There’s also a delicate little problem for the Bush administration in the form of Jack Abramoff. The notorious GOP lobbyist and con man hoodwinked casino-seeking tribes out of hundreds of thousands of dollars, something Republicans would rather not remind voters about. “The Abramoff scandal has pretty much colored how Congress and the administration look at this,” says Light.
Another big hurdle is an environmental lawsuit filed in February by the Natural Resources Defense Council and three local groups against the Interior Department. The suit charges that the agency violated its own rules by not compelling Empire and the Mohawks to carry out a full-scale environmental-impact study. The casino is a “massive project that would be out of scale and out of character” with the region, the suit charges, bringing some 6 million annual visitors to a tiny village with a current population of 6,300.

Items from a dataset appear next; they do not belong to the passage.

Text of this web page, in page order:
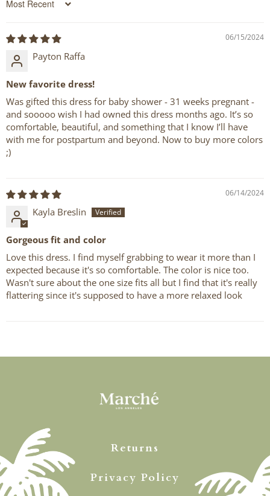
Sort by
06/15/2024
Payton Raffa
New favorite dress!
Was gifted this dress for baby shower - 31 weeks pregnant -
and sooooo wish I had owned this dress months ago. It’s so
comfortable, beautiful, and something that I know I’ll have
with me for postpartum and beyond. Now to buy more colors
;)
06/14/2024
Kayla Breslin
Gorgeous fit and color
Love this dress. I find myself grabbing to wear it more than I
expected because it's so comfortable. The color is nice too.
Wasn't sure about the one size fits all but I find that it's really
flattering since it's supposed to have a more relaxed look
Returns
Privacy Policy
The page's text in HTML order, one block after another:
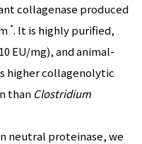
collagenase produced
*. It is highly purified,
EU/mg), and animal-
higher collagenolytic
than Clostridium
neutral proteinase, we
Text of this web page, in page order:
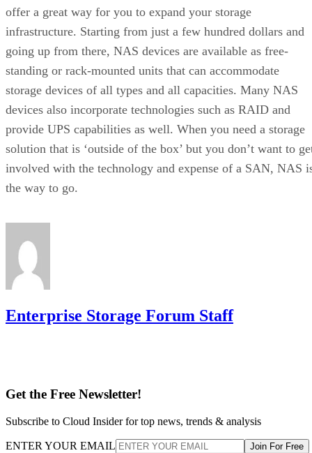
offer a great way for you to expand your storage
infrastructure. Starting from just a few hundred dollars and
going up from there, NAS devices are available as free-
standing or rack-mounted units that can accommodate
storage devices of all types and all capacities. Many NAS
devices also incorporate technologies such as RAID and
provide UPS capabilities as well. When you need a storage
solution that is ‘outside of the box’ but you don’t want to
involved with the technology and expense of a SAN, NAS
the way to go.
Enterprise Storage Forum Staff
Get the Free Newsletter!
Subscribe to Cloud Insider for top news, trends & analysis
ENTER YOUR EMAIL Join For Free
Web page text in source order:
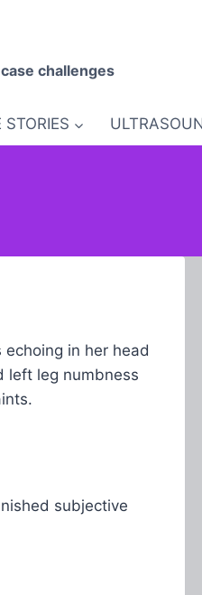
challenges
STORIES
in her head
left leg numbness
subjective
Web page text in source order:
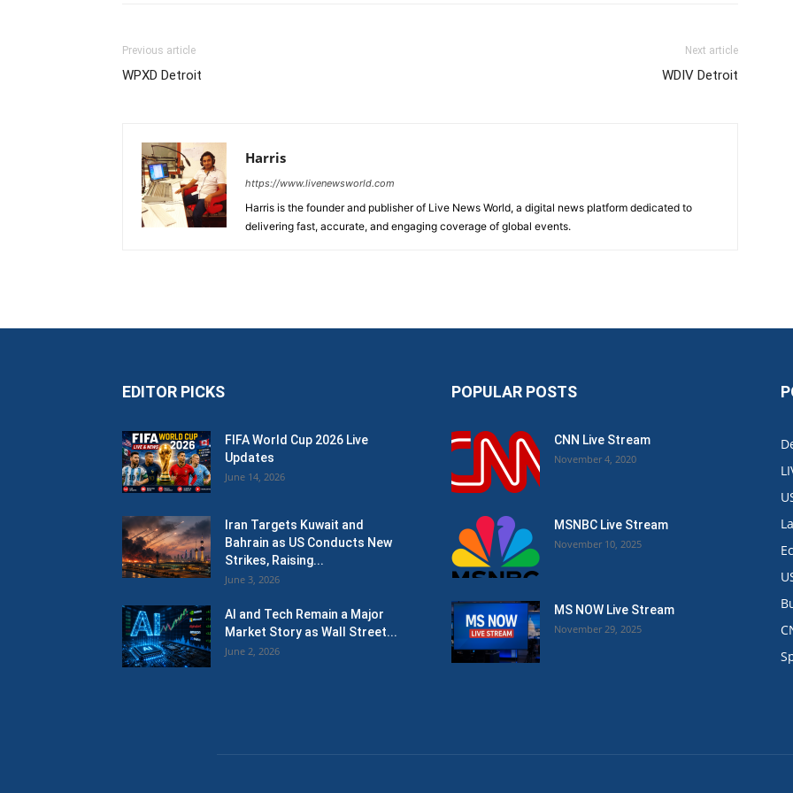
Previous article
WPXD Detroit
Next article
WDIV Detroit
Harris
https://www.livenewsworld.com
Harris is the founder and publisher of Live News World, a digital news platform dedicated to
delivering fast, accurate, and engaging coverage of global events.
EDITOR PICKS
FIFA World Cup 2026 Live
Updates
June 14, 2026
Iran Targets Kuwait and
Bahrain as US Conducts New
Strikes, Raising...
June 3, 2026
AI and Tech Remain a Major
Market Story as Wall Street...
June 2, 2026
POPULAR POSTS
CNN Live Stream
November 4, 2020
MSNBC Live Stream
November 10, 2025
MS NOW Live Stream
November 29, 2025

Empire Resorts has been working hard to counter the environmentalists’ claims. Recently the corporation announced that its proposed gambling structures would be the first “green” casino in the Northeast, constructed with “environmentally friendly systems.”
How confident is the company that it’s finally in the home stretch? The question was one of several put to Empire’s vice president for communications, Charles Degliomini. “Sure, let me get some information together and get back to you,” he said. But he didn’t. Degliomini, a longtime D’Amato associate and former co-worker and close friend of Charles Gargano, was not heard from again.